I have been looking a lot at SOA recently. Isn't CORBA exactly the same thing as SOA?
SOA as a concept has been around for years, but was only more recently named as such. There are many technologies that can be said to implement SOA - either completely, or aspects of it. CORBA could be said to be one of them, although the term wasn't around when CORBA was created.
CORBA certainly implements are large part of the SOA surface area, but I don't think you could say it does so completely (whatever that means). SOA can be a bit vague.
In addition to the fact already mentioned, that SOA is an architecture, and CORBA a specific implementation.

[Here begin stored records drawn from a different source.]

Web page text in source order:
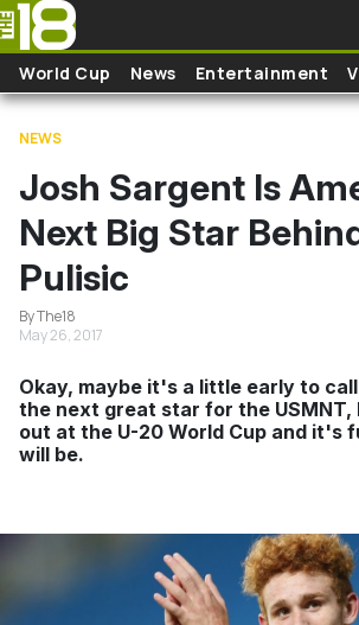
Skip to main content
World Cup News Entertainment
NEWS
Josh Sargent Is
Next Big Star
Pulisic
By The18
May 26, 2017
Okay, maybe it's a little early to
the next great star for the USMNT,
out at the U-20 World Cup and it's
will be.
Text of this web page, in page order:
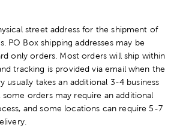
street address for the shipment of
PO Box shipping addresses may be
only orders. Most orders will ship within
tracking is provided via email when the
usually takes an additional 3-4 business
some orders may require an additional
and some locations can require 5-7
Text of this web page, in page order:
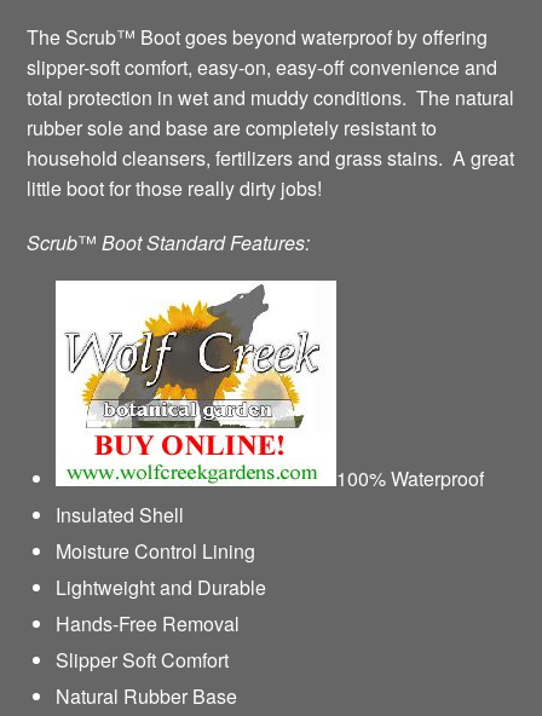
The Scrub™ Boot goes beyond waterproof by offering
slipper-soft comfort, easy-on, easy-off convenience and
total protection in wet and muddy conditions. The natural
rubber sole and base are completely resistant to
household cleansers, fertilizers and grass stains. A great
little boot for those really dirty jobs!
Scrub™Boot Standard Features:
100% Waterproof
Insulated Shell
Moisture Control Lining
Lightweight and Durable
Hands-Free Removal
Slipper Soft Comfort
Natural Rubber Base
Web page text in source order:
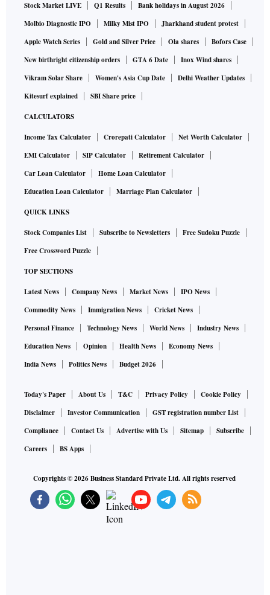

CORBA doesn't implement SOA
the main difference is that CORBA is Object Oriented or Component Oriented and SOA is Service Oriented
The main technical difference (in my opinion) is that in SOA you pass messages (or data objects) and in CORBA you can pass generic objects (which can have methods) so although you can implement SOA using CORBA (by limiting you self to a subset of the functionality), the standard way of using CORBA isn't service oriented.
The difference between CORBA and SOA is that CORBA is a specific technology, whereas SOA is a style of architecture.
SOA as a concept has been around for years, but was only more recently named as such. There are many technologies that can be said to implement SOA - either completely, or aspects of it. CORBA could be said to be one of them, although the term wasn't around when CORBA was created.
CORBA certainly implements are large part of the SOA surface area, but I don't think you could say it does so completely (whatever that means). SOA can be a bit vague.
While there is no "official" definition of SOA, part of the point of it is to decouple the various services from each other. This includes possibly decoupling the implementation (platform and technology) used in the service. As an example if one exposes a service via WebServices, any client be it java/python/.Net etc... could consume this service - but utilizing a RPC/remote procedure call framework will often tie you into a particular platform/implementation in order to call the service.
Corba does offer some of what SOA promises, but is at best a subset of what SOA is "meant to be"
The main difference though is that SOA is a general architectural concept, while Corba is a technology implementation of the RPC/Remoting concept
Not really. SOA is an architectural style while CORBA is a particular technology with which you can implement SOA.
CORBA and SOA are both architectures. It is wrong to say CORBA it is an implementation. It is not. It is an architecture, a vision of systems build with objects. SOA is also an architecture, a vision of systems build with services. They both are ways to organize your systems as a collection of either objects or services. There are specific implementations for CORBA as well as for SOA.
They are both technologies. They both give you receipts and recommendations for structuring your systems and for managing complexity. There are tools developed by third parties to support these technologies for both of them.
The objects in a Common ORB Architecture (CORBA) provide services so you can think of a translation between Service Oriented Architecture (SOA) and Common ORB Architecture. They are not the same thing, but one can imagine implementing a software system with either the one or the other, making them, from a certain point of view, equivalent.
They are not the same thing in the same way as Object Oriented Programming and Structured Programming or Functional Programming are not the same thing, although one could use any of the above mentioned programming styles to implement a certain functionality.
They are inherently different because one depends on the technology (CORBA) and the other doesn't.
- CORBA is an open standard developed by the OMG (Object Management Group) for the use ORB (object request broker) middleware with a great focus on interoperability (software platforms, hardware platforms and programming languages).
- SOA is a style of software design where services are provided to the other components by application components, through a communication protocol over a network. The basic principles of service-oriented architecture are independent of vendors, products and technologies.
I had the same doubt as you because the definition of SOA is too broad and I can see many concepts of CORBA can be mapped naturaly to SOA's terminology. For example in CORBA, clients (objects) ask to servers (also objects) to do some work through a communication protocol over a network. Moreover CORBA implementations provide general services like logging and event support. I think this link summarizes the relation between CORBA and SOA:
The first service-oriented architecture for many people in the past was with the use of Object Request Brokers (ORBs) based on the CORBA specification. The CORBA specification is responsible for really increasing the awareness of service-oriented architectures.